_Brief:_ Find every line below where the string "model" shows up, and copy those lines.
Segment Start: Information shown
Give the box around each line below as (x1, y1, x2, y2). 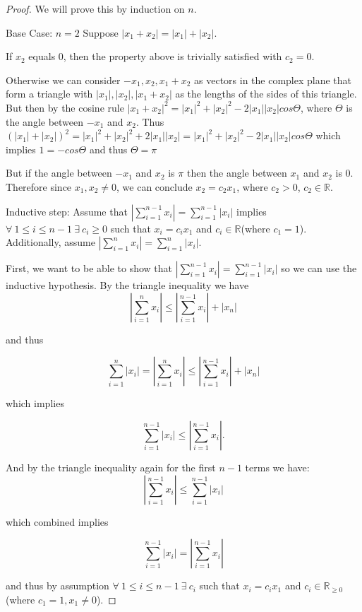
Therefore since (6, 179, 72, 194)
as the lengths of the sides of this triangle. (175, 86, 357, 101)
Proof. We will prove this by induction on (6, 1, 185, 16)
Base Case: (6, 25, 53, 40)
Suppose (83, 25, 119, 40)
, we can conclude (116, 179, 193, 194)
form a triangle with (6, 86, 93, 101)
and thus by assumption (6, 578, 109, 593)
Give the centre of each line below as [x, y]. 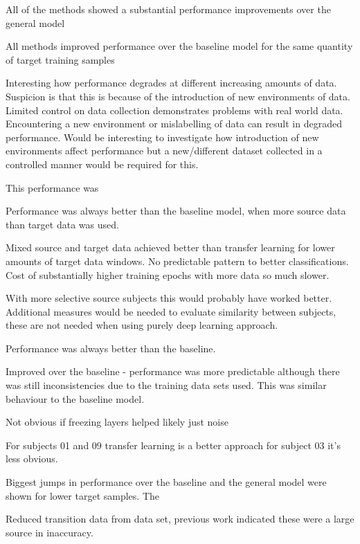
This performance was [52, 187]
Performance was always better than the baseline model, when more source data [176, 211]
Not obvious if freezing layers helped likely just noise [117, 422]
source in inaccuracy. [49, 532]
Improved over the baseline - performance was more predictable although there [173, 371]
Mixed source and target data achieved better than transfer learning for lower [170, 247]
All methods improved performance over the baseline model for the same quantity [179, 46]
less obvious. [32, 459]
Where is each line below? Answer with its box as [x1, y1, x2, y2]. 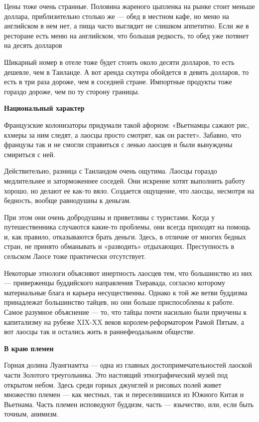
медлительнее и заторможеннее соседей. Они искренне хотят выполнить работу [4, 175, 245, 186]
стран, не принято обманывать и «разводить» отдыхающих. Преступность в [4, 241, 235, 251]
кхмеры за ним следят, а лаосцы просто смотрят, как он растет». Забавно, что [4, 129, 242, 140]
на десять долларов [4, 40, 62, 50]
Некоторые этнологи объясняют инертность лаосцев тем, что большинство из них [4, 267, 253, 278]
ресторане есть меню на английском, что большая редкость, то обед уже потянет [4, 30, 249, 40]
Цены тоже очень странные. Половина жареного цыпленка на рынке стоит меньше [4, 1, 255, 11]
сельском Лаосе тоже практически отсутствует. [4, 251, 146, 261]
Segment End: Information shown
_Answer below:_
Performance was always better than the baseline model, when more source data [176, 211]
All methods improved performance over the baseline model for the same quantity [179, 46]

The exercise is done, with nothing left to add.